Connect with us

Wrestling

How Staff Changes May Be Currently Impacting Cowboy Wrestling

Published

on

This summer it was announced that Eric Guerrero would be leaving Oklahoma State for the Oklahoma Regional Training Center.

After Eric left Zack Esposito was promoted to the associate head coaches position, Chris Perry, who had been a volunteer assistant, to assistant coach, Isaac Jordan came in and replaced Perry as the volunteer assistant and Tyler Caldwell was hired on as the recruiting coordinator.

Eric Guerrero can coach. He knows the technical side of the sport, he knows how to communicate it, and was effective at teaching it. You could see that on the mat with the Cowboy teams he coached. He’s a smaller guy who probably worked with the lower weights a lot and OSU, for the most part, has been very good there.

But Guerrero wasn’t necessarily known as the best recruiter. It goes without saying that Perry, Jordan, and Caldwell have a leg in the recruiting department as they’re a lot younger. It’s easier for them to connect with recruits, build relationships, etc. And the Cowboys seemed to see the benefit of that side of the change almost instantly, flipping two elite recruits from Minnesota and PSU within a few months of the staff change.

On the mat, the Cowboys as a whole don’t look as good as you’d prefer right now. They came into the season ranked 3-4 in most polls and are now sitting in the 7-9 range.  Coach Smith said a few weeks ago the they hadn’t put together a good performance all season. Dean Heil, a Guerrero recruit, is now 3-4 in his last seven matches after winning 55 straight prior to that first loss. This leaves a lot of people wondering what’s going on with the Cowboys?

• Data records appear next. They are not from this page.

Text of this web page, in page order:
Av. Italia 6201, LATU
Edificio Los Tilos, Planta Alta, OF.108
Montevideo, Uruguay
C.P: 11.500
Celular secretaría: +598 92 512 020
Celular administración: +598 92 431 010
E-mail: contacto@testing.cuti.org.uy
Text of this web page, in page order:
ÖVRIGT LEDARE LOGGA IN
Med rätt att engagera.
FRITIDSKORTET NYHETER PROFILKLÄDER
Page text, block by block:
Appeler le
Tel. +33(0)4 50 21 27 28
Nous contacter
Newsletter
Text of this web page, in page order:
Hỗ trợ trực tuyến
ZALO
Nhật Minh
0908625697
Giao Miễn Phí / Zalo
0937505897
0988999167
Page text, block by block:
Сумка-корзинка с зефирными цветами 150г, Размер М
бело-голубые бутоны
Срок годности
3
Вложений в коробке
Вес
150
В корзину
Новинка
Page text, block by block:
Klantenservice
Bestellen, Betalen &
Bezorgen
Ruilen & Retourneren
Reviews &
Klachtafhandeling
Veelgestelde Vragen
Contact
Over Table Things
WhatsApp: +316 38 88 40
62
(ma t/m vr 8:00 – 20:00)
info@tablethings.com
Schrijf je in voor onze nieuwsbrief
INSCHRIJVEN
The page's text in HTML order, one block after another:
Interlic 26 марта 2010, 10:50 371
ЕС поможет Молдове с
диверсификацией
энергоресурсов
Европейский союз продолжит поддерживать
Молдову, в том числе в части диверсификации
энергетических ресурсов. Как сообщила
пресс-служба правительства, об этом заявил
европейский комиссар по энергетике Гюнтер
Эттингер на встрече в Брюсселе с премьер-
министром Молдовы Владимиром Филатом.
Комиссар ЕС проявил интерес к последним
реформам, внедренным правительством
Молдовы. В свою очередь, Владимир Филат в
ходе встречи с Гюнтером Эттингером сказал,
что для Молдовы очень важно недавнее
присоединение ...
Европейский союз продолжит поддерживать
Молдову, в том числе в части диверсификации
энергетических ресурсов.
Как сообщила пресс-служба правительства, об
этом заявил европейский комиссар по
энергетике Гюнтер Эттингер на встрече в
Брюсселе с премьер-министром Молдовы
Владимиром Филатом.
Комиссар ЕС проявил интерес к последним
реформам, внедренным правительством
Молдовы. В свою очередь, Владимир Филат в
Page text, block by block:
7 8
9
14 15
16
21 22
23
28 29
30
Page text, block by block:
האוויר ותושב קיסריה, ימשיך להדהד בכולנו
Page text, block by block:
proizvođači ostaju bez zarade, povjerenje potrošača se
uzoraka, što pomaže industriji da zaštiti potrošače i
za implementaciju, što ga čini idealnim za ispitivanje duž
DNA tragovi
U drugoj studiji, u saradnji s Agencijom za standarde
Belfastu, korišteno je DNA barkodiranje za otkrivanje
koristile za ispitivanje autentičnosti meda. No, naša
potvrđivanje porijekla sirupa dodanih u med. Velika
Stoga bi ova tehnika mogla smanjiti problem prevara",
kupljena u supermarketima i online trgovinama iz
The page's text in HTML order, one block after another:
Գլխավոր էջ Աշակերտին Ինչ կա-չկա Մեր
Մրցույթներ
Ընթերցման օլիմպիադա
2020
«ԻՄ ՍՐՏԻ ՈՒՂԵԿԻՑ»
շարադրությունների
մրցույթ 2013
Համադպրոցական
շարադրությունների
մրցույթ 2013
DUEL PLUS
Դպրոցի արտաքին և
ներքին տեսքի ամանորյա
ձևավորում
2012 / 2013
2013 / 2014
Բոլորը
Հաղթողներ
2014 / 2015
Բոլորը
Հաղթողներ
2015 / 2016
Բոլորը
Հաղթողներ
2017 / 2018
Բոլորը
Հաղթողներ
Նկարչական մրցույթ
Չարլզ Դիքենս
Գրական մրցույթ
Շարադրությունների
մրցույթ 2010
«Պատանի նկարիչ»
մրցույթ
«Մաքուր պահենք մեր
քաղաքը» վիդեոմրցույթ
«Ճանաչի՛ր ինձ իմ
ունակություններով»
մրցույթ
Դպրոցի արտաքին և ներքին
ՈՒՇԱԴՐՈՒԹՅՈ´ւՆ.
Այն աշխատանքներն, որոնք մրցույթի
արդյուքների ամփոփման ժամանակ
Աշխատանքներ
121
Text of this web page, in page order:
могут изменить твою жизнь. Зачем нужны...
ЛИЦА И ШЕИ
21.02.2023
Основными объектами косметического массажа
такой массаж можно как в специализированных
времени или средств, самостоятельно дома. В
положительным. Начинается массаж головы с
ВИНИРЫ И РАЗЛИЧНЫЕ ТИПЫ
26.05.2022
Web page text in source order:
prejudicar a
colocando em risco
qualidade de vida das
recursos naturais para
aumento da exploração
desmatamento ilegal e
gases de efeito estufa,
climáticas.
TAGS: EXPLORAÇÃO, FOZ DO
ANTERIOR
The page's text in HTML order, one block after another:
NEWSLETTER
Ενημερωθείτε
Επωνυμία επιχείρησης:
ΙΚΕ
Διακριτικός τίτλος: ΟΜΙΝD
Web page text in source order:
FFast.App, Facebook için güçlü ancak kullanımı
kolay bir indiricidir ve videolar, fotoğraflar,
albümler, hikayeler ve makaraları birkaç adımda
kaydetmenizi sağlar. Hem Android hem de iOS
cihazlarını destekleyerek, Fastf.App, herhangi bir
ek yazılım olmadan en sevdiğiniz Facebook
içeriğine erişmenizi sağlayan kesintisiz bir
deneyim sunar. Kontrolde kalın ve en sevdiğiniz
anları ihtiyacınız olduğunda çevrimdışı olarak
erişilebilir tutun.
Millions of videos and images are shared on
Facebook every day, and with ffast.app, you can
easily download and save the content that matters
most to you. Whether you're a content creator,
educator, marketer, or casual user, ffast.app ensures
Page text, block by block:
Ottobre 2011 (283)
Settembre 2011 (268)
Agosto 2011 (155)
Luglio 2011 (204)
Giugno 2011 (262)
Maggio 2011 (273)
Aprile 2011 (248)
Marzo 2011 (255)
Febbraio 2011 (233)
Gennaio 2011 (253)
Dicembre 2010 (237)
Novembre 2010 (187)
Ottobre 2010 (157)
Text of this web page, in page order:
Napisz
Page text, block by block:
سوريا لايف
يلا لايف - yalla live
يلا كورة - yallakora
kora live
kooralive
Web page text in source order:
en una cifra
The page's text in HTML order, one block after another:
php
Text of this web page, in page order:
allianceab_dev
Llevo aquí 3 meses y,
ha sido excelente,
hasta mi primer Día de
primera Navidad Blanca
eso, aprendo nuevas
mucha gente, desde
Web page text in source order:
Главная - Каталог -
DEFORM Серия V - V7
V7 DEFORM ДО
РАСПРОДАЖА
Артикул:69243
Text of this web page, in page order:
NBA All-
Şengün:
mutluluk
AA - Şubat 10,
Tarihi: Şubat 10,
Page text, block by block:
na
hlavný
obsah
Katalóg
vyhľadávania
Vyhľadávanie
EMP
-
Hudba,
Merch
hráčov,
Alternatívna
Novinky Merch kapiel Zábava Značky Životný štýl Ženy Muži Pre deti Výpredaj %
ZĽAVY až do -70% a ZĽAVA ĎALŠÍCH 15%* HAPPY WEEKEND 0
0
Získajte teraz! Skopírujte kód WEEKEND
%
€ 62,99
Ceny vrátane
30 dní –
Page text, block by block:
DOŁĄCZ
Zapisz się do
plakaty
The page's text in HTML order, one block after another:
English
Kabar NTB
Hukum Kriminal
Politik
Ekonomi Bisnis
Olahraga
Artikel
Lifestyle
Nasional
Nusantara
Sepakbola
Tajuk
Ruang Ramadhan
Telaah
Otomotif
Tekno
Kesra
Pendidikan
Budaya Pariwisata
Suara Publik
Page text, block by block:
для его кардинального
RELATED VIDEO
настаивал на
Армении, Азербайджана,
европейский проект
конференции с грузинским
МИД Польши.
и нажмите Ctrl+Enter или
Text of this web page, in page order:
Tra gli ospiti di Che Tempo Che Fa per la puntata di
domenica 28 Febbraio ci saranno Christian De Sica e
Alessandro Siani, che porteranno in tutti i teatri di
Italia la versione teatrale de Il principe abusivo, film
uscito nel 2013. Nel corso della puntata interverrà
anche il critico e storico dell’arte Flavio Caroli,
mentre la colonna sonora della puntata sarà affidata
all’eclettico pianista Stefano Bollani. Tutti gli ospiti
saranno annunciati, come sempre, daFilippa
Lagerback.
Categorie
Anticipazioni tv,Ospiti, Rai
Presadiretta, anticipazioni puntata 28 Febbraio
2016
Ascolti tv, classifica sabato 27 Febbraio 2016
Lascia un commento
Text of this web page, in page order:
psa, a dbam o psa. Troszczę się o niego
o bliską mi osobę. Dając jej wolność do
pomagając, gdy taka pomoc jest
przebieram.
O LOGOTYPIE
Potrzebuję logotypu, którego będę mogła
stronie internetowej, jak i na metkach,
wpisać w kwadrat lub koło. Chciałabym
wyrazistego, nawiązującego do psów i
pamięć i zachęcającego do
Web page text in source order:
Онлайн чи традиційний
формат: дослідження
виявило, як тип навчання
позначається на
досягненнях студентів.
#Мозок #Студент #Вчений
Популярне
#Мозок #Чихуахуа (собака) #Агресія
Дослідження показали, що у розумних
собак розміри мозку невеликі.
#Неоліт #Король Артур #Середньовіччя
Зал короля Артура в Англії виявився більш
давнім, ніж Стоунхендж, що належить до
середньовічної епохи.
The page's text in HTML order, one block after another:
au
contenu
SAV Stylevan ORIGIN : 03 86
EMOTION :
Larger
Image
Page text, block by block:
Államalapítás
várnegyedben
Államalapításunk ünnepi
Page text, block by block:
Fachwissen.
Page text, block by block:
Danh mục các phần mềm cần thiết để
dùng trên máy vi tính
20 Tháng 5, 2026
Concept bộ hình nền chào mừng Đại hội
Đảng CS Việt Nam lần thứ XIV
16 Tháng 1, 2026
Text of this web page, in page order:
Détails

The young coaches are clearly recruiting better with the guys they landed, but you have to wonder if what we’re seeing on the mat this year is the result of some growing pains with three young coaches in Perry, Caldwell, and Jordan vs. what you may have seen with a 15-year veteran like Guerrero.

It’s no knock on the young guys. It’s just a fact that they are younger and less experienced. So it’s easy to think that a guy that has been doing the job since they were in elementary school might have a technical edge comparative to where they currently are.

In the big picture of this exchange you prefer the step up in recruiting over the drop off in veteran experience. These young new coaches will get there in time. That part will take care of itself,  John Smith is the best in the business at bringing along young coaches. Ideally the talent level upgrade in the room, due to improved recruiting, balances out the loss of a veteran coach as these young coaches develop.